Non-Hermitian topological ohmmeter

TL;DR

This paper introduces a novel electronic ohmmeter leveraging non-Hermitian topological properties, achieving exponential sensitivity and surpassing traditional methods in measuring large resistances.

Contribution

It presents a new sensor design using non-Hermitian matrices in a multi-terminal circuit, enabling highly sensitive resistance measurements with exponential accuracy improvements.

Findings

Exponential increase in accuracy with more terminals.

Outperforms standard ohmmeters for large resistances.

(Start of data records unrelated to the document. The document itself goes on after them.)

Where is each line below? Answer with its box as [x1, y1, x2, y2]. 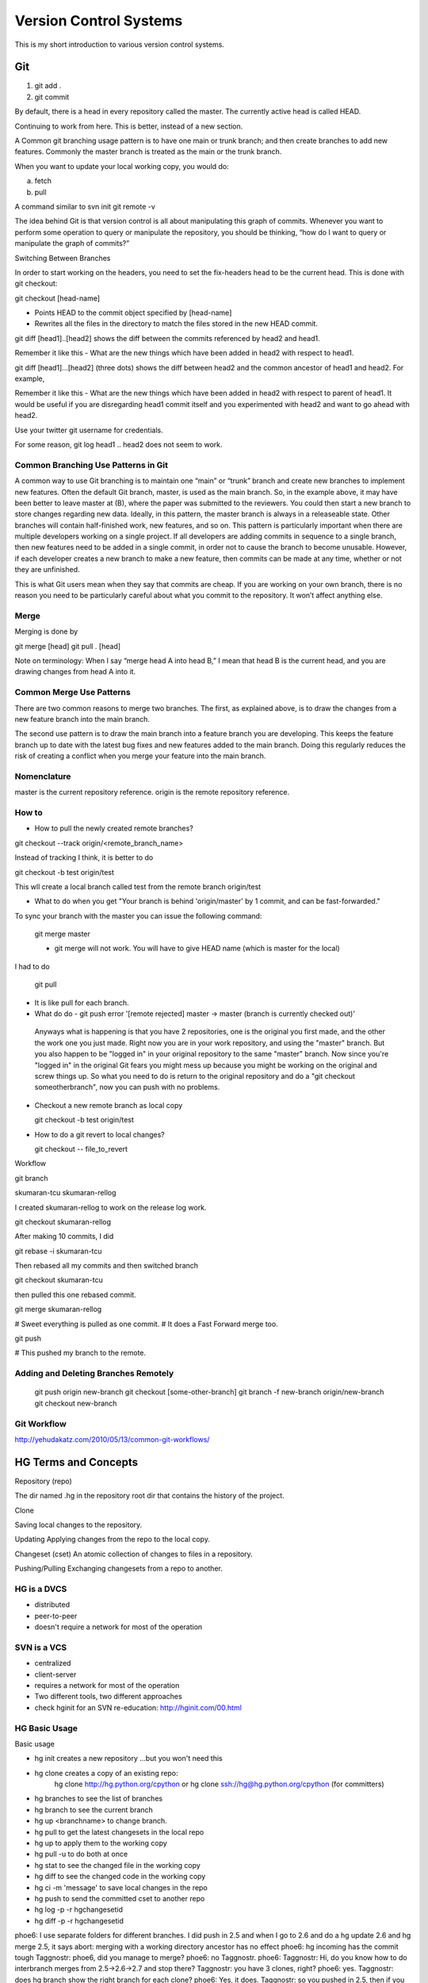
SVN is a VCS [14, 1642, 67, 1653]
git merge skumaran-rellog [14, 1305, 102, 1314]
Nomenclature [14, 770, 71, 781]
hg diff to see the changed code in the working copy [34, 1872, 206, 1881]
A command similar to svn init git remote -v [14, 201, 156, 211]
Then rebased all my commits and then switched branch [14, 1261, 198, 1271]
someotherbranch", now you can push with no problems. [34, 1083, 220, 1092]
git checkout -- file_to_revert [34, 1144, 128, 1153]

Utilizes topological properties of non-Hermitian matrices.

Abstract

Measuring large electrical resistances forms an essential part of common applications such as insulation testing, but suffers from a fundamental problem: the larger the resistance, the less sensitive a canonical ohmmeter is. Here we develop a conceptually different electronic sensor by exploiting the topological properties of non-Hermitian matrices, whose eigenvalues can show an exponential sensitivity to perturbations. The ohmmeter is realized in an multi-terminal, linear electric circuit with a non-Hermitian conductance matrix, where the target resistance plays the role of the perturbation. We inject multiple currents and measure a single voltage in order to directly obtain the value of the resistance. The relative accuracy of the device increases exponentially with the number of terminals, and for large resistances outperforms a standard measurement by over an order of magnitude. Our work paves the way towards leveraging non-Hermitian conductance matrices in high-precision sensing.